Anyway, once out of the museum I was walking around aimlessly when a lady came from inside a restaurant and gave me a flyer for her restaurant. It was a Chinese restaurant and had wifi - I was sold. Whilst I stopped talking to this lady a guy who was standing close by was like "ah she's my good friend, I cook in their kitchen." She didn't deny it or anything so i talked to him. He then started talking about lots of random things and asked if I had been to the local market. He told me about the low prices and how I could check out a real pashmina. He was so friendly so me being the gullible idiot that I am walked with this guy to the market where I ended up buying way too much stuff and spending way too much money in one shop. Although I bargained I knew inside that I was being ripped off because the prices were close to London prices.
Anyway, I left with my things and went to the Kandyan dance show. It was Rs500 for a ticket which isn't exactly cheap for Sri Lanka and to be honest the dancing was all over the place. Some parts were good and others just looked so unrehearsed and a bit of a joke. The finale was guys walking on fire which was good but overall the show was only an hour long. At the end the dancers also asked for tips - I saw one of the dancers who was sitting near the exit slipping some of the notes into his own pocket instead of in the tip box which was a bit shocking.

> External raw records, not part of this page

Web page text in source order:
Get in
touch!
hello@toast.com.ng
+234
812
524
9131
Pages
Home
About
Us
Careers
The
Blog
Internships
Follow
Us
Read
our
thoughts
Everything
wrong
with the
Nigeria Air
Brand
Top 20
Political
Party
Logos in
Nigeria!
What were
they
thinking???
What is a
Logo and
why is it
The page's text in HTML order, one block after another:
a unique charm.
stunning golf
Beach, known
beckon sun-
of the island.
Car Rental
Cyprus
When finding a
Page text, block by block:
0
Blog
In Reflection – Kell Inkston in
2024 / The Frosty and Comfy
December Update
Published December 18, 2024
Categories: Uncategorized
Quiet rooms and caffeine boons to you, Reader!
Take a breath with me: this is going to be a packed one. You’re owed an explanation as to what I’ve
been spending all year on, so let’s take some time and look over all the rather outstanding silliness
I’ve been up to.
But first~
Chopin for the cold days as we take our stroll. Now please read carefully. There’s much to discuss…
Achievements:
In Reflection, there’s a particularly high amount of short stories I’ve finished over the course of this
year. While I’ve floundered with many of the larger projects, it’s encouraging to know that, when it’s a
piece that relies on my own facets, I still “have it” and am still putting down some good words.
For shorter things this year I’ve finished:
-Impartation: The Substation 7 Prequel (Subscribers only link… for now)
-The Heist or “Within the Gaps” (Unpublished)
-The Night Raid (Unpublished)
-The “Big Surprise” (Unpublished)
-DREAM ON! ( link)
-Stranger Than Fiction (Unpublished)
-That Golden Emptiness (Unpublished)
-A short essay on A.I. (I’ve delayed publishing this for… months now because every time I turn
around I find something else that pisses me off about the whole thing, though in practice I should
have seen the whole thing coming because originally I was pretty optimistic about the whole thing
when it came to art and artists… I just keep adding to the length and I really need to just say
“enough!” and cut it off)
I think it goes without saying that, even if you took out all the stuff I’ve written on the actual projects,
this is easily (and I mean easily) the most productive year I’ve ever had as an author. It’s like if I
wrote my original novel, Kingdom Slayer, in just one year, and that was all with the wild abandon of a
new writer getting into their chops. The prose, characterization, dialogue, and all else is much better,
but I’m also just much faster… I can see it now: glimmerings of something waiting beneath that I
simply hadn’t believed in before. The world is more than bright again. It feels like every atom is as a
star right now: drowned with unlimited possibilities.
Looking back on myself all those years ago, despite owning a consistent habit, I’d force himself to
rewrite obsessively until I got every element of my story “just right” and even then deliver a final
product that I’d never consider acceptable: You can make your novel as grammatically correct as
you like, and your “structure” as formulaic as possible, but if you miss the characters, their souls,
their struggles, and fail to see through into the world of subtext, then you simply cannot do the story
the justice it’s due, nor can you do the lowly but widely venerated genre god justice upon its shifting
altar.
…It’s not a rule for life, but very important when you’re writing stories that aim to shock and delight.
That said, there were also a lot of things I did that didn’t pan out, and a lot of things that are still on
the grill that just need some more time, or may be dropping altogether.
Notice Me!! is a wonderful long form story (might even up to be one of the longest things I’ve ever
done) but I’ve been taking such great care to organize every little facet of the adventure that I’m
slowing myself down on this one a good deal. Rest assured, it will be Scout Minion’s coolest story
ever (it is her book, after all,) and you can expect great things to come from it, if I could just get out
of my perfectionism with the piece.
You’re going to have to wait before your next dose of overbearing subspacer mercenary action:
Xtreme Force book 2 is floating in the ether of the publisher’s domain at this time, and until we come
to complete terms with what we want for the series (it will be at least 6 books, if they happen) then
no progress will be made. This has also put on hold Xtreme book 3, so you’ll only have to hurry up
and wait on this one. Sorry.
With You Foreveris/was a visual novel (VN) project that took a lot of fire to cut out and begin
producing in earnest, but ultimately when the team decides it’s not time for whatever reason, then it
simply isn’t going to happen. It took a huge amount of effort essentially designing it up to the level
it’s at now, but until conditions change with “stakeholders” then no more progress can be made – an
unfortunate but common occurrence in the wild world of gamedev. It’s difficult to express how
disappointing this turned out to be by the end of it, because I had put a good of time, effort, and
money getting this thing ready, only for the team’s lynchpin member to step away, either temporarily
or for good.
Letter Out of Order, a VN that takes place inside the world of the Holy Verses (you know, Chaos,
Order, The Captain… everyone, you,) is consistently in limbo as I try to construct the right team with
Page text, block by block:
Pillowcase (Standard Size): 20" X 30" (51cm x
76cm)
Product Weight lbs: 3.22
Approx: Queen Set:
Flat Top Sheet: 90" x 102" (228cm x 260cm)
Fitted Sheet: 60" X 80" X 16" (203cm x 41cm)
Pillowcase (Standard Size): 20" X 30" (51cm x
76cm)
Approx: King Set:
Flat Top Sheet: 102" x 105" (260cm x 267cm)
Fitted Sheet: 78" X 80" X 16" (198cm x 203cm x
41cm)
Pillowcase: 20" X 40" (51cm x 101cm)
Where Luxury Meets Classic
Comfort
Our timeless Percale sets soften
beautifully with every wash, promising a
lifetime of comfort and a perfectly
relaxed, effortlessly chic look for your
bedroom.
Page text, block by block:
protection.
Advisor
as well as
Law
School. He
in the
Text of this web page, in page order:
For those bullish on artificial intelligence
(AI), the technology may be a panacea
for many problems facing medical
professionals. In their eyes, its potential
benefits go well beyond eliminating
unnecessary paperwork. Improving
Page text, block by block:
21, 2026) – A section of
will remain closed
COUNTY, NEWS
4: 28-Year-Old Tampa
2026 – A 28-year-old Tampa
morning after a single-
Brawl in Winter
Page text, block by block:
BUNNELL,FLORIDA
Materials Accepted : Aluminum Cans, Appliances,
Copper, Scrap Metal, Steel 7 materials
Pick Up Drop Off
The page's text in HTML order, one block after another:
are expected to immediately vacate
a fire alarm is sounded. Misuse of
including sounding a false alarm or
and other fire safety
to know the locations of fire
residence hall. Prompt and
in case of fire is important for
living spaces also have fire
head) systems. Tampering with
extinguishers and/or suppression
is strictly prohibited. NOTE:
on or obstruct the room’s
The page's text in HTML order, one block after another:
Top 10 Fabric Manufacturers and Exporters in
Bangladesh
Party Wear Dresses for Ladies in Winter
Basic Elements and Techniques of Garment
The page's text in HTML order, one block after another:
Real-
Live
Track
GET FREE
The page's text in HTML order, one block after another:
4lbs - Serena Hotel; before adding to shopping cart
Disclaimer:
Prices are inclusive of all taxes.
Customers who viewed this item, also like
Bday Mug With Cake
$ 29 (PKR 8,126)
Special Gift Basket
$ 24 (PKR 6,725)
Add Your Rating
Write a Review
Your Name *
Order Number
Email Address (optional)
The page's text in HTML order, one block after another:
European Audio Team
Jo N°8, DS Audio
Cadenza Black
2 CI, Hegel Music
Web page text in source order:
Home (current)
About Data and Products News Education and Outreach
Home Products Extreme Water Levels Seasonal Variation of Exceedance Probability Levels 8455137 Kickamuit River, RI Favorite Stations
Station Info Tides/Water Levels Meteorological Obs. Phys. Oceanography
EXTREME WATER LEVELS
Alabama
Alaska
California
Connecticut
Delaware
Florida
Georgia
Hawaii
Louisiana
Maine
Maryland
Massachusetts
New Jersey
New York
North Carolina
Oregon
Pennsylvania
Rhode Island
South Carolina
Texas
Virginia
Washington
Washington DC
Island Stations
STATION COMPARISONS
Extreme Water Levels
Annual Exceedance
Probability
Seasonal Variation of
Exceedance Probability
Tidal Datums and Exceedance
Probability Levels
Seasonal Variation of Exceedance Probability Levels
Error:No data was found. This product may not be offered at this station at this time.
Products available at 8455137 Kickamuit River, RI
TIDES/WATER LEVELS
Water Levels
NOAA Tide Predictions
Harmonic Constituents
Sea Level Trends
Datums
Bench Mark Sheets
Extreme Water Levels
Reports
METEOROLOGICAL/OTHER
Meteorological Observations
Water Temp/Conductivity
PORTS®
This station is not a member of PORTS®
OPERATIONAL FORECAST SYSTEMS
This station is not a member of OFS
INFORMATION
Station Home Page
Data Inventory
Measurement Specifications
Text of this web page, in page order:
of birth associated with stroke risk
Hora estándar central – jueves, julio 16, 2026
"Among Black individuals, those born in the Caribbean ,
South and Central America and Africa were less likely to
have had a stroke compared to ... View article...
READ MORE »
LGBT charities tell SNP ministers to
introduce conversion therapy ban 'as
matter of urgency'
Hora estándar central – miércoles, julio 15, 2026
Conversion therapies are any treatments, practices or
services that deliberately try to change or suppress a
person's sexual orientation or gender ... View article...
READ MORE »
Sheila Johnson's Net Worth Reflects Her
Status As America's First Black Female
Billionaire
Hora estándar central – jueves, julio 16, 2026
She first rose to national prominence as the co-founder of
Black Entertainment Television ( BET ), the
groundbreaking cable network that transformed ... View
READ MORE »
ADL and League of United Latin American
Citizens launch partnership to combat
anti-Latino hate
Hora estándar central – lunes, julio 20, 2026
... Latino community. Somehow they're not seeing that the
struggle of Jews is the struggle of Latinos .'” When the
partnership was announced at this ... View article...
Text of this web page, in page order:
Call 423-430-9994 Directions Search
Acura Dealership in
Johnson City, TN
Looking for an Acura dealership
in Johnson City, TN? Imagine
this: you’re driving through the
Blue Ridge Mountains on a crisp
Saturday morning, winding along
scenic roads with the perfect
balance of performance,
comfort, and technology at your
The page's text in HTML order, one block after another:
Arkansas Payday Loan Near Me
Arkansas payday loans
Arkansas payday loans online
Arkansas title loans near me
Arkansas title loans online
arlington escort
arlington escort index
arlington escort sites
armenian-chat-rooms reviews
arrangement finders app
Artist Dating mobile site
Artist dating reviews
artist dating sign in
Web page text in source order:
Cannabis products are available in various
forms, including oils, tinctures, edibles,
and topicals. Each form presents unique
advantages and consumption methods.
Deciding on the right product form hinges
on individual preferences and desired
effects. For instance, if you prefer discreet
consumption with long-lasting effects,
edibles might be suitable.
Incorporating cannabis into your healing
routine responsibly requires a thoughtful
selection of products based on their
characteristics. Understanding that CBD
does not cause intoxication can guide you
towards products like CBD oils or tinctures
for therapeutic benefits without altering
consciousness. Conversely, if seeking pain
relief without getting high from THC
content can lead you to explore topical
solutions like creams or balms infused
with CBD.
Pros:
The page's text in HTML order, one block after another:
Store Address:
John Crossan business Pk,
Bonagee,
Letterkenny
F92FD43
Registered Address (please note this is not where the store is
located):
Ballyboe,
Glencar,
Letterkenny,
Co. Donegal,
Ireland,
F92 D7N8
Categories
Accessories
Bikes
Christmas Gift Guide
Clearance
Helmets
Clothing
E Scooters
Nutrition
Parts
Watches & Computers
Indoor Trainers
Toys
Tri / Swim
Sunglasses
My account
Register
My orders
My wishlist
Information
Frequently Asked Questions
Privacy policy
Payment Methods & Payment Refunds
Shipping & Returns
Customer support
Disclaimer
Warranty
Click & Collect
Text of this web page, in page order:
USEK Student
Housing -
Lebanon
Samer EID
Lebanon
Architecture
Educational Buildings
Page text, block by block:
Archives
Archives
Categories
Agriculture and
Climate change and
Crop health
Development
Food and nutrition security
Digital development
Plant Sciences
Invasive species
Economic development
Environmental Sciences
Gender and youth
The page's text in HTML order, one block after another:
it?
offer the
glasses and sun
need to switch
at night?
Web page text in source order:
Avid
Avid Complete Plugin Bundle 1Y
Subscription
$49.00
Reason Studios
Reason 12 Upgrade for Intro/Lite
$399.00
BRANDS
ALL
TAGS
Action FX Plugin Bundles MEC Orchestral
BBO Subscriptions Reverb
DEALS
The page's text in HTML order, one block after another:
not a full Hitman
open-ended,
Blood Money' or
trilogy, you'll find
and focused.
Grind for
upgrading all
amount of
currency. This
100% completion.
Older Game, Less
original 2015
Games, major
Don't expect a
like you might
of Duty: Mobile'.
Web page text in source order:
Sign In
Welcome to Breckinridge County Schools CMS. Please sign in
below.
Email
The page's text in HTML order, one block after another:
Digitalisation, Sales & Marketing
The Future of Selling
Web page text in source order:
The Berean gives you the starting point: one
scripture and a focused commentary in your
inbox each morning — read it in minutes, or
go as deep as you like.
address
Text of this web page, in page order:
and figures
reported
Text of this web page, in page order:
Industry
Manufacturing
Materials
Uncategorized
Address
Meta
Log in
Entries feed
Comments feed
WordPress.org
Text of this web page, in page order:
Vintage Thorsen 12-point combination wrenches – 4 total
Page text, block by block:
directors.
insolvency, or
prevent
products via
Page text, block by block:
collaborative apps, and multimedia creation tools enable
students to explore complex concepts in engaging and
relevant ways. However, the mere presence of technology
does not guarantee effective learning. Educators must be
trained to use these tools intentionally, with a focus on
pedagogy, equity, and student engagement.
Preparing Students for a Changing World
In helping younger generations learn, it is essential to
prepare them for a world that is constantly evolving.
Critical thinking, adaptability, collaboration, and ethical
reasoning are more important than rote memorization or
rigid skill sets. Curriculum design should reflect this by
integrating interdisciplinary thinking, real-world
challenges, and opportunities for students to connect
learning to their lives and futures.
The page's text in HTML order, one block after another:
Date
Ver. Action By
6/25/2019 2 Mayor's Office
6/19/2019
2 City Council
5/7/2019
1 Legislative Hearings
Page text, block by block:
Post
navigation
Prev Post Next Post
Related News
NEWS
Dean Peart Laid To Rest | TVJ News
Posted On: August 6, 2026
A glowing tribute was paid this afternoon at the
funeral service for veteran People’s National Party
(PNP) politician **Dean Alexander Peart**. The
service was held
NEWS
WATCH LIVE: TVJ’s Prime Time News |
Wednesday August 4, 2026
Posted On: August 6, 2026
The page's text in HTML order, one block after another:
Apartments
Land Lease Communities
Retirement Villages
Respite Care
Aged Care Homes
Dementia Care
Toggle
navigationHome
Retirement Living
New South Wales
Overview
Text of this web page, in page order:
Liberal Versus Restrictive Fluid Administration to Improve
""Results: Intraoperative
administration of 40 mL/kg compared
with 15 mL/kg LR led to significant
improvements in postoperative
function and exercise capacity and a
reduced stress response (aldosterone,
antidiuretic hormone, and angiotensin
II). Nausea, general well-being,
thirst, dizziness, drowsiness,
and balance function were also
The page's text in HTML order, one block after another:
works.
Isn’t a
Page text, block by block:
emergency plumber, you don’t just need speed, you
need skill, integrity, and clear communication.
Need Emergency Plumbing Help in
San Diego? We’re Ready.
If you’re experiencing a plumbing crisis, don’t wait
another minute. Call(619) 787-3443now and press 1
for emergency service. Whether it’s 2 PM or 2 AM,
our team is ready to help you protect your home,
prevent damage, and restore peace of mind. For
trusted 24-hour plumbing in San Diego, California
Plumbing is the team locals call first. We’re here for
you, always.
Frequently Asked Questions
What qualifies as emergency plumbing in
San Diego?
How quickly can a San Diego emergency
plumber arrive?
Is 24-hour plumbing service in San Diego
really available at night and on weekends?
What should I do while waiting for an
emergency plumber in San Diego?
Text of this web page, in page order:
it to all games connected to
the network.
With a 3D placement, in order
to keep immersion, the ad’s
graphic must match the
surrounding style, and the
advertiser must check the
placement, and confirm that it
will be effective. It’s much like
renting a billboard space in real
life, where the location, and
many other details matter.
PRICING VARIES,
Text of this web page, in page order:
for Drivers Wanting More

After the show I caught a tuk tuk to the restaurant the lady had given me a flyer for. I had just eaten my starter & was starting on my main course, and was in the middle of skyping my beautiful lickle bambino when Shana started calling me saying the driver would be with me in 10-minutes. Damn it!!!! Grrrr!! I didn't want any of it, I just wanted some freedom to do what I wanted to do and just relax but instead I had to ask for my food to be put into a take away box and wait downstairs for the car.
The driver came and it was the same guy that stayed at Shana's and also had to do the long ass drive to the kite-surfing place when I got the ear infection. I instantly felt sorry for him because having him take me to the temple on the hill was no doubt Shana's idea and it was already 8pm and the poor guy still had to do a three-hour drive back to Colombo afterwards and hadn't eaten. I tried to tell him that he could just drop me home and we could tell Shana that he took me then he could go home and sleep but he doesn't speak much English and I had no idea how to say it in Singhalese so we were stuck.
The statue was cool - up close it actually has scaffolding all around it which you can't see from far away. We stayed for maybe ten-minutes then we left. He dropped me back at my place and hopefully then he went to eat! I didn't feel much like eating my food anymore so just went to sleep.